Una parrucchiera trentenne di Ivrea è stata condannata a 20 giorni di carcere e a un risarcimento di 1.500 euro per aver offeso l’ex datore di lavoro su Facebook. I fatti risalgono al 2015. Il commento “Fagli causa a quel ricchione” rientra nel reato di diffamazione, sempre più frequente.

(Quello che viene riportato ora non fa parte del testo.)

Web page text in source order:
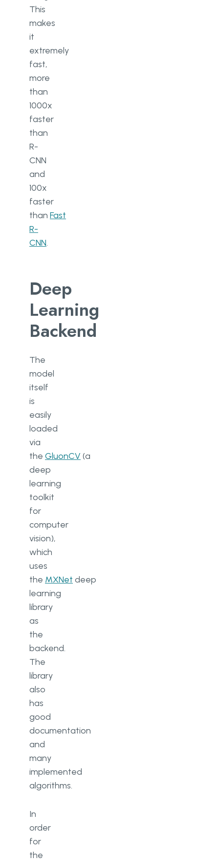
This
makes
it
extremely
fast,
more
than
1000x
faster
than
R-
CNN
and
100x
faster
than Fast
R-
CNN.
Deep
Learning
Backend
The
model
itself
is
easily
loaded
via
the GluonCV (a
deep
learning
toolkit
for
computer
vision),
which
uses
the MXNet deep
learning
library
as
the
backend.
The
library
also
has
good
documentation
and
many
implemented
algorithms.
In
order
for
the
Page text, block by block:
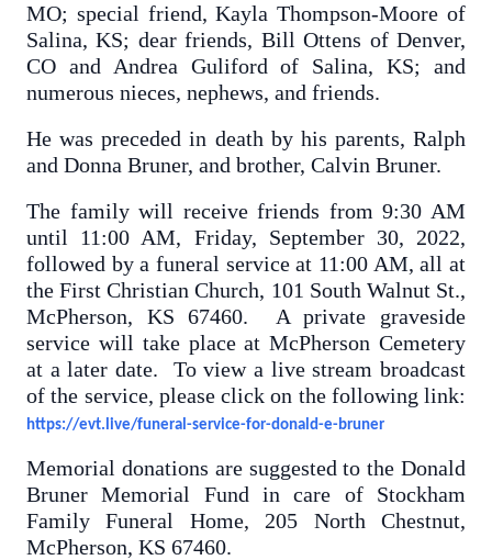
MO; special friend, Kayla Thompson-Moore of
Salina, KS; dear friends, Bill Ottens of Denver,
CO and Andrea Guliford of Salina, KS; and
numerous nieces, nephews, and friends.
He was preceded in death by his parents, Ralph
and Donna Bruner, and brother, Calvin Bruner.
The family will receive friends from 9:30 AM
until 11:00 AM, Friday, September 30, 2022,
followed by a funeral service at 11:00 AM, all at
the First Christian Church, 101 South Walnut St.,
McPherson, KS 67460. A private graveside
service will take place at McPherson Cemetery
at a later date. To view a live stream broadcast
of the service, please click on the following link:
https://evt.live/funeral-service-for-donald-e-bruner
Memorial donations are suggested to the Donald
Bruner Memorial Fund in care of Stockham
Family Funeral Home, 205 North Chestnut,
McPherson, KS 67460.
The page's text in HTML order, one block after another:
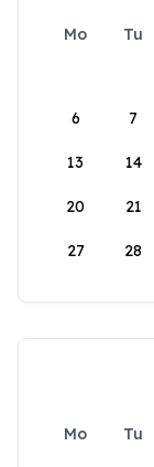
Mo Tu
6 7
13 14
20 21
27 28
Mo Tu

Insulto su Facebook: condannata per diffamazione

Scrive insulti omofobi su Facebook e viene condannata a 20 giorni di carcere e a un risarcimento pari a 1.500 euro. E’ la sentenza emessa dal giudice Lodovico Morello del tribunale di Ivrea nei confronti di una parrucchiera trentenne. Gli insulti risalgono al 2015 e la vittima è l’ex datore di lavoro della donna. Per questo gesto, la trentenne piemontese era stata accusata di ingiuria e diffamazione, e di conseguenza finita sotto processo. La prima udienza si era tenuta a inizio anno e il processo si è concluso lunedì 10 dicembre 2018. Una collega era stata licenziata e quindi la parrucchiera di Ivrea di era sentita in dovere di difendere l’amica, commentando un commento su Facebook in maniera poco felice: “Fagli causa a quel ricchione”. La vittima aveva prima denunciato la donna per diffamazione e poi aveva richiesto un cospicuo risarcimento di 30 mila euro. La multa è stata notevolmente alleggerita e la donna è riuscita anche a ottenere la condizionale.

Quando c’è reato di diffamazione

I commenti diffamatori che compaiono sui social network, purtroppo, sono sempre più frequenti. Spesso mossi dalla rabbia, ma anche dall’ignoranza, non si bada alle conseguenze prima di digitare le offese sulla tastiera. Ma insultare, oltraggiare e deridere una persona alle sue spalle, tanto nella vita reale quanto sui social, costituisce reato di diffamazione. Ferire la dignità altrui con foto e post che ne compromettano la reputazione equivale al reato stabilito dall’art. 595 del Codice Penale. Si tratta di diffamazione quando c’è qualsiasi tipo di riferimento che possa individuare il soggetto delle ingiurie, e soprattutto quando c’è la volontà e la consapevolezza di voler ferire qualcuno. Inoltre per esserci il reato di diffamazione, la comunicazione deve riguardare più di due persone, come nel caso di un post su Facebook che potrebbe essere condiviso in maniera illimitata e incontrollabile.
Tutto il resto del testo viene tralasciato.